ただ、人権を守るべきところはかなり守ってる。そういうメリハリもリアル。
「実務家のための快い子守唄」を聞けい!!
(2006-11-07)
現在、有名どころと言われている概説書を読み慣れた者にとってはかなり衝撃的な内容だろう。例えば、代用監獄の存在について必ずしも否定的に捉えてはいないし、自白の補強証拠に関しては実質説・相対説をとっている。逮捕状の執行の際、「場合によっては、拳銃を相手の足や腕に撃って逮捕することも許容される」なんて、物騒な事も書かれている。判例も多数引用されているが、判例の採った結論を明確に批判している所は一つも無い。これは本書が「現在実務において妥当している刑事訴訟法の解釈をできる限り分かりやすく講ずる」という目的で書かれている以上、当然であろう。
もちろん、だからといって本書が人権保障を軽視しているわけではない。序盤の方で盛んに強調されているのは、バランス感覚を持つこと。職権主義と当事者主義、どちらを採るべきかを一方的に決めるのではなく、真実の発見と適正手続きの保証の調和点を具体的な事案ごとに決定していくべきだと主張している。
この点、学者の書いた教科書では、どうしても人権保障に傾きがちであるが、本書では「刑事訴訟法が目標とするのは、被疑者・被告人のみでなく犯罪の被害に遭った者を含めた国民全体の利益を最も大きなものにする点にある」としてそれを戒めている。

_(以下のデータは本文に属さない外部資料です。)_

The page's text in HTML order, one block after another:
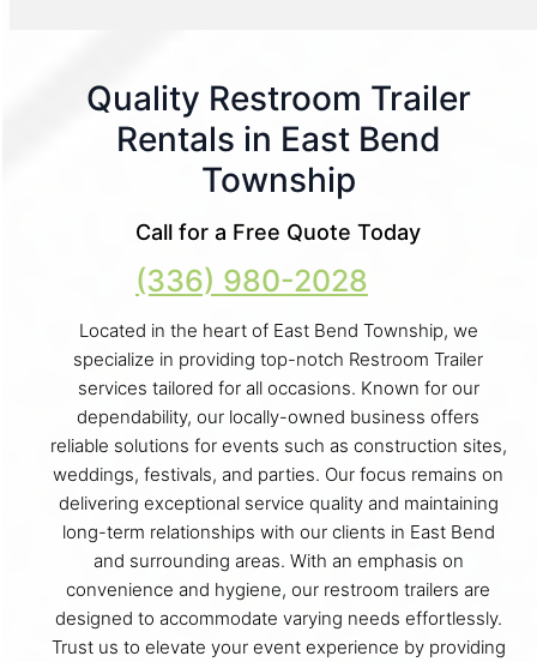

特に身柄拘束中の被疑者の取り調べ受忍義務を否定する見解に対しては、非常に厳しい調子で非難をされており、こういった実務とかけ離れた見解を採る教科書が世間に幅をきかせている現状に対する「怒り」が、本来それぞれ学者・専門分野ではない二人の著者に本書を執筆させる原動力となったのでは、とも推測される。
少し論点となる部分の結論やそれに対する理由付けが簡潔すぎたり、見解の統一性がとれていない部分も見受けられるが、2色刷りで記述も読みやすく書かれているので、初めて刑訴法を学ぶ人にもお薦めである。本書を読めば判例の結論が必ずしも不当でないことが分かることだろう。